Sunday, April 29, 2018

Abiding in Love: Sermon for the Fifth Sunday in Easter, Year B

“There's nothing you can do that can't be done;
Nothing you can sing that can't be sung;
Nothing you can say, but you can learn how to play the game;
It's easy!
Nothing you can make that can't be made;
No one you can save that can't be saved;
Nothing you can do, but you can learn how to be you in time; 
It's easy!
All you need is love. All you need is love.
All you need is love, love. Love is all you need.”(1)

Our readings today remind us that John the Beatle’s message overlaps heavily with John the Evangelist’s message. Both were trying to address the question of how we live our best life—our most authentic life. And our readings today remind us that they both arrived at the same conclusion:
Love IS all you need.
John the Beatle just added catchy music. But the message remains the same. Love is all we need. And all we need is love.

In both our epistle and our gospel from John the Evangelist, we see two words used repeatedly: “love,” and “abide.” “Abide” is an old word; in the Old English, it means to remain, to wait for, and to dwell.
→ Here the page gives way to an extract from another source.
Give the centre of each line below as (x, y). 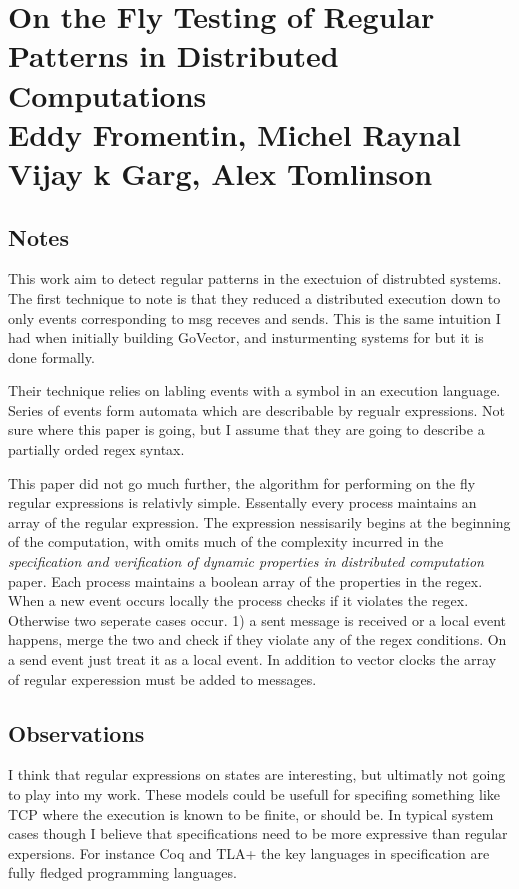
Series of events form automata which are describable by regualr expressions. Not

As the word developed over time, its meaning broadened, to mean to live with and remain in the service of someone. The repeated use of these two words reminds us that, in God, the way of life IS the way of love.

What does this mean for us? To put it plainly: As children of God, we are made to love, to abide in love, as present as each breath we take. To “abide with,” as we see it here, is to open ourselves to trust in God’s love, fully, and without fear. It is to be able to depend upon God completely, as in the words of the old hymn, number 662 in our hymnal:
Abide with me: fast falls the eventide;
The darkness deepens; Lord with me abide.
When other helpers fail and comforts flee,
Help of the helpless, O abide with me.

The next verse of that hymn makes clear how much we can depend upon such as enduring sense of love and presence with God dwelling in us, and with us dwelling with God:
I need your presence every passing hour.
What but your grace can foil the tempter’s power?
Who like yourself my guide and strength can be?
Through cloud and sunshine, O abide with me.(2)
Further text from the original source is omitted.